Only nucleotides containing a 2' hydroxyl and base identity of A, C, G, or U were considered and modified bases were not used for this analysis. All non-RNA molecules, waters, heteroatoms and duplicate copies of RNA had been already removed within the previously published dataset. Hydrogens, which had previously been added to each structure, were removed from the RNA05 dataset.

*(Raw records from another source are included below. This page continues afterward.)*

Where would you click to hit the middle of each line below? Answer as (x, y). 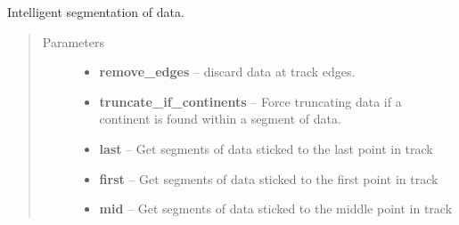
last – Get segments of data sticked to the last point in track (266, 148)
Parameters (73, 41)
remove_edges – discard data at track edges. (227, 72)
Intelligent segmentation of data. (96, 12)
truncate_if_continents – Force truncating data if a (250, 101)
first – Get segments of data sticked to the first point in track (269, 178)
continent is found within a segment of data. (220, 119)
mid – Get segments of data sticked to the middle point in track (276, 209)
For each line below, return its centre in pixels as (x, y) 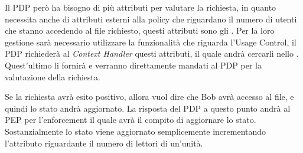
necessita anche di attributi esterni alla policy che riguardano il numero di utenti (151, 19)
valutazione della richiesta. (53, 76)
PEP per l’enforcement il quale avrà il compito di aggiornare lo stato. (131, 120)
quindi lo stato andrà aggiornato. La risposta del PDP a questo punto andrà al (148, 108)
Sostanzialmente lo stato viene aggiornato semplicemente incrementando (136, 131)
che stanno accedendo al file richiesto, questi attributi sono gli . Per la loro (140, 30)
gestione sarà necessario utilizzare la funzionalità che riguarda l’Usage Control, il (151, 42)
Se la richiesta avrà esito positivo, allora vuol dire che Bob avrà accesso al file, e (149, 97)
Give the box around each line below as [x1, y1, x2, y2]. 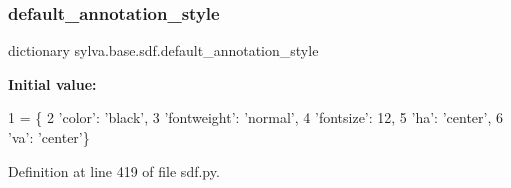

Measurement of Nucleotide Sugar Pucker and Pseudo-Torsions

Sugar pucker was determined for each RNA05 nucleotide by using a combination of two separate criteria. First, the standard backbone torsion delta (C5’, C4’, C3’, O3’] was calculated for each nucleotide using DANGLE ⁴³. Next, the perpendicular distance between the glycosidic bond of each nucleotide and the following phosphate was calculated using a perl script (e.g. the base-phosphate perpendicular distance) ^{23; 44}. Nucleotides were then defined as having a C3’-endo sugar pucker if their delta values were 84º ± 30º and their base-phosphate perpendicular values > 2.9 Ångstroms. Likewise, nucleotides were defined to have C2’-endo sugar pucker if their delta values were 147º ± 30º and their base-phosphate perpendicular distances were ≤ 2.9 Ångstroms. 838 RNA05 nucleotides had delta values or base-phosphate perpendicular distances outside of these ranges and were discarded.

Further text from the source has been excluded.